In the first quarter of 2007, the Manhattan housing market notched a record number of apartment sales for a single quarter. In the same three-month period, the Manhattan office market recorded its lowest vacancy rate since early 2001. Is this simultaneous success a coincidence?
Maybe. But probably not.
While no direct correlation exists between the Manhattan office and housing markets, the statistics for both in the last several years certainly support an indirect one. And the respective first-quarter roars from both reinforce the notion of this mild symbiosis.
At the start of this decade, even before Sept. 11, the Manhattan housing and office markets confronted grim realities. Vacancy rates were rising in the office market, and office rents dropping after a wonderfully successful 1999 and 2000 for landlords. And, in the housing market, sales of apartments in 2001 were down nearly 11 percent from 2000.
The national economic recession and the dot-com bust fueled a sense of pessimism about both markets, and the prospects for each dimmed only further with the terrorist attacks.
In the office market, 2000 had been a very good year for landlords and their brokers. The vacancy rate for office space dwindled to below 5 percent from early-90’s highs of nearly 20 percent, according to the brokerage Cushman & Wakefield. The average asking rent for Manhattan space in 2000 reached nearly $51 a square foot, up from just over $38 in 1999, and nearly double what it was coming out of the recession of the early 1990’s.
In the housing market, 2000 turned out to be a sales peak for the 11-year span from 1990 through 2001. And prices in 2000 were higher than in years before, with the average sales price, according to the appraisal firm Miller Samuel, jumping 27 percent from 1999’s annual average of $518,137. The price average would rise only 9 percent from 2000 to 2001.
But, oh, how things changed quickly from 2001 onward.
The housing market rebounded first. Sales jumped 14 percent annually from 2001 to 2002, with most of those sales closing in the first half of the year—perhaps a response to sellers leaving the city in the wake of the terrorist attacks.

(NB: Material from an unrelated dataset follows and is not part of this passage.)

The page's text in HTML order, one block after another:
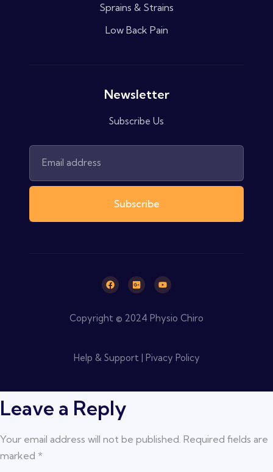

But by 2003, sales settled into a steady, strong pattern, buoyed by low interest rates, fresh development and a stew of bubbly media coverage of the housing boom.
Nearly 3,500 co-op and condo sales closed in the first quarter of this year, according to Miller Samuel, a quarterly peak stretching back to at least the late 1980’s.
Prices increased too, with the average sales price of a Manhattan apartment climbing above $1 million in mid-2004, and the average price per square foot reaching $1,000 by the end of 2005, a position it lost in the last quarter of 2006—only to regain it the following quarter.
By 2003, the office market would achieve a similar buoyancy, though, of course, by different measurements. The vacancy rate—a top barometer—started what is now a more than three-year decline in late 2003, pushing back against the melancholy expectations understandably pervasive in the previous two years.
The rate drifted to 5.7 percent in the first quarter of 2007, according to Cushman & Wakefield, its lowest point since early 2001. At the same time, capping years of increases, the average asking rent for Manhattan office space hit an all-time quarterly high of $53.43 a square foot in the first quarter.
Such simultaneous success seems reasonable enough, given the city’s strong economy.
The citywide unemployment rate remains below 5 percent. Also, the financial-services industry, which leases more Manhattan office space than any other industry (and from which, one can imagine, spring many well-heeled homebuyers), has had a run of good years this decade, with the last two setting Wall Street bonus-season records.
And the city keeps adding newcomers, especially in Manhattan. The borough’s population, according to Department of City Planning estimates, bloomed by 4.5 percent—or over 69,000 people—from 2000 through 2005.
“To me, it’s logical,” said Jonathan Miller, the C.E.O. and president of Miller Samuel. “When you have a strong economy, you have higher housing prices and a lower vacancy rate in the office market.”